- PROBLEM -
Where a line holds the word "Android", copy it from the records.

- PROVIDED RECORDS -

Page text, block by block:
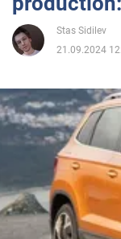
Entertainment
Politics
Society
War in Ukraine
Stas Sidilev
21.09.2024
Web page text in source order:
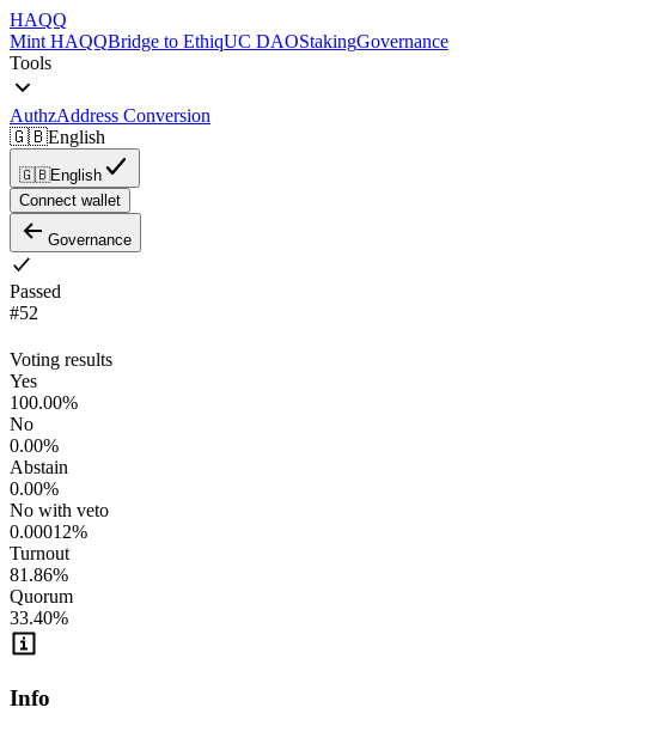
HAQQ
Mint HAQQBridge to EthiqUC DAOStakingGovernance
Tools
AuthzAddress Conversion
🇬🇧English
🇬🇧English
Connect wallet
Governance
Passed
#52
Voting results
Yes
100.00%
No
0.00%
Abstain
0.00%
No with veto
0.00012%
Turnout
81.86%
Quorum
33.40%
Info
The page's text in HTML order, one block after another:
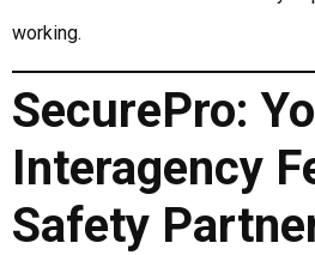
working.
SecurePro:
Interagency
Safety
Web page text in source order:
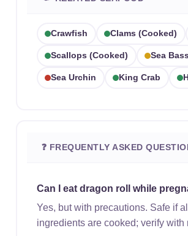
Crawfish Clams (cooked)
Scallops (cooked) Sea Bass
Sea Urchin King Crab
❓ FREQUENTLY ASKED
Can I eat dragon roll while
Yes, but with precautions. Safe if all
ingredients are cooked; verify with
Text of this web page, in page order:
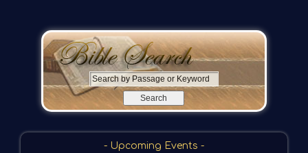
S
e
c
- Upcoming Events -
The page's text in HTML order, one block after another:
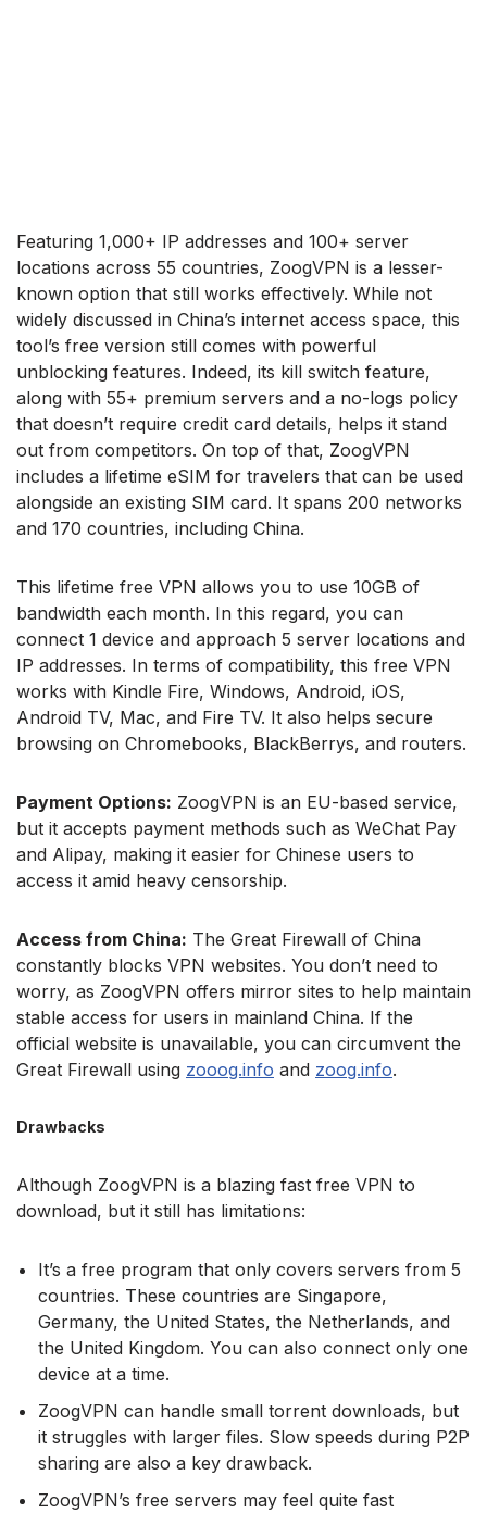
Featuring 1,000+ IP addresses and 100+ server
locations across 55 countries, ZoogVPN is a lesser-
known option that still works effectively. While not
widely discussed in China’s internet access space, this
tool’s free version still comes with powerful
unblocking features. Indeed, its kill switch feature,
along with 55+ premium servers and a no-logs policy
that doesn’t require credit card details, helps it stand
out from competitors. On top of that, ZoogVPN
includes a lifetime eSIM for travelers that can be used
alongside an existing SIM card. It spans 200 networks
and 170 countries, including China.
This lifetime free VPN allows you to use 10GB of
bandwidth each month. In this regard, you can
connect 1 device and approach 5 server locations and
IP addresses. In terms of compatibility, this free VPN
works with Kindle Fire, Windows, Android, iOS,
Android TV, Mac, and Fire TV. It also helps secure
browsing on Chromebooks, BlackBerrys, and routers.
Payment Options: ZoogVPN is an EU-based service,
but it accepts payment methods such as WeChat Pay
and Alipay, making it easier for Chinese users to
access it amid heavy censorship.
Access from China: The Great Firewall of China
constantly blocks VPN websites. You don’t need to
worry, as ZoogVPN offers mirror sites to help maintain
stable access for users in mainland China. If the
official website is unavailable, you can circumvent the
Great Firewall using zooog.info and zoog.info.
Drawbacks
Although ZoogVPN is a blazing fast free VPN to
download, but it still has limitations:
It’s a free program that only covers servers from 5
countries. These countries are Singapore,
Germany, the United States, the Netherlands, and
the United Kingdom. You can also connect only one
device at a time.
ZoogVPN can handle small torrent downloads, but
it struggles with larger files. Slow speeds during P2P
sharing are also a key drawback.
ZoogVPN’s free servers may feel quite fast
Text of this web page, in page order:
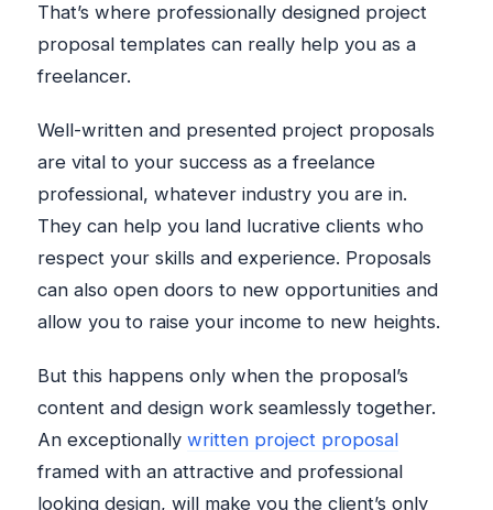
That’s where professionally designed project
proposal templates can really help you as a
freelancer.
Well-written and presented project proposals
are vital to your success as a freelance
professional, whatever industry you are in.
They can help you land lucrative clients who
respect your skills and experience. Proposals
can also open doors to new opportunities and
allow you to raise your income to new heights.
But this happens only when the proposal’s
content and design work seamlessly together.
An exceptionally written project proposal
framed with an attractive and professional
looking design, will make you the client’s only

- RESULT FOR THIS TASK -
works with Kindle Fire, Windows, Android, iOS,
Android TV, Mac, and Fire TV. It also helps secure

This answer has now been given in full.